В свой день появился тот, наделенный драгоценным пигментом. Это было третье его дежурство. Я не знал его имени и нарек Фиткой. Стража доставила мне корм. Прежде чем швырнуть его мне, они подрались: боец второй отдавать мою долю не хотел, Фитка, ссылаясь на приказ, пайку вырывал, второй не мог взят! в толк, почему нужно отдавать, а не сожрать самим, Ведь никто ничего не узнает. Он решил, что Фитка вырывает корм для себя, и в конце концов швырнул его мне — уж лучше так, если, конечно, вообще понимал, что делает.

Часть я оставил про запас, часть тотчас и съел, постаравшись не только насытиться, но и проследить за происходящей с моим сознанием метаморфозой. То, что голод, казалось, изгнал навсегда, возвращалось, причем быстро и уверенно, без всякого к тому же стеснения; я вернулся в точку, из которой выкрал меня голод, вновь был собой — отшельником, готовым порассуждать о свободе, нелепым сплетением памяти, абсурда и гордыни, пленником неумолимого движения, волокущего меня за собой.

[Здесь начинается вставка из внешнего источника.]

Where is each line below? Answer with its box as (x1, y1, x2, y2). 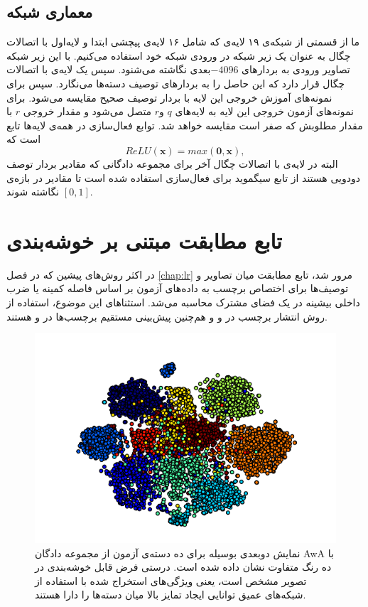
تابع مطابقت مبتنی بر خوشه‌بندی (6, 225, 282, 254)
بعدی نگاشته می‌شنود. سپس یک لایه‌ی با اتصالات (6, 62, 211, 77)
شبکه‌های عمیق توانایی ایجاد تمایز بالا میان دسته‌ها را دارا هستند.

Фитка никак не проявлял своего ко мне расположения, да я и не нуждался в этом: новая греза родилась и сама себя питала. Можно быть и врагом, если больше быть некем. Смирившись с этим, привыкнув немного к роли, непременно отыщешь выгоду и в ней. Так, врагу не нужно заботиться о впечатлении, которое он производит. Впечатление существует до него, без него, остается лишь вставляться в свою тень, не слишком из нее выпирая. Нет необходимости тратиться на такие условности, как вежливость, тем более улыбка (улыбка врага, предмет прелестный), ведь они ничего не изменят, напротив, это будет расценено как попытка предстать врагом нелютым, и стоит объявить тебя врагом дважды лютым, все старания пойдут насмарку, а уж улыбка дважды лютого. . Думаю, всякий враг достаточно умный — то есть лютый — прекрасно понимает такие вещи и следует определенной этике: надо быть тем, кто ты есть, а не тем, кем хотел бы быть. Возможная симпатия с чьей-либо стороны поставила бы меня в положение двусмысленное. Если в ситуации «подозрительность, ненависть, жестокость» я научился вести себя просто и естественно, то ситуация (понятно, фантастическая) «симпатия» задала бы задачку куда более сложную, и когда Фитка стал выказывать, по крайней мере, «нененависть», мне стоило немалых трудов сдержаться, не поплыть, не развинтиться, не подать вида, будто я готов ответить. Несколько раз я уже ловил себя на желании вставить в свои ночные сказки что-нибудь позатейливее, но удерживался от столь серьезного шага. Кое-что, однако, я сделал. Я не выносил скабрезностей и при Фитке жертвовал этим вернейшим способом умиротворять болванов, освободив его от труда делать вид, будто он, при своей способности краснеть и смущаться, удачливый самец и проделки с самками прекрасно ему известны.

Приближался вечер, ночь, и я замечал его волнение. Я не мог ошибиться и вспоминал, как волновался когда-то, дожидаясь со службы Ракушу или гостей, вернее, ежа, его прихода — даже еж был полон тайным, как новое слово, имя или географическое название. И еще была тревога, точно и все это уже было и ни к чему хорошему не привело, и Фиткина наивность выглядела беззащитной перед моим вторжением. Разумеется, я говорил бы ему правду, но то была бы моя правда — правда отшельника, реликта, врага, наконец. Чтобы быть правдой живой, моя правда должна была ему помочь выжить здесь, в вонючем сосуде, иначе ложь, ложь, самодовольство, речи — уж ее уловки и коварства, как уловки и коварства собственного эгоизма, я усвоил неплохо. И вот я умолял себя оставаться придурком, обращаться к ним, как прежде, как к одному существу, одному вооруженному дебилу.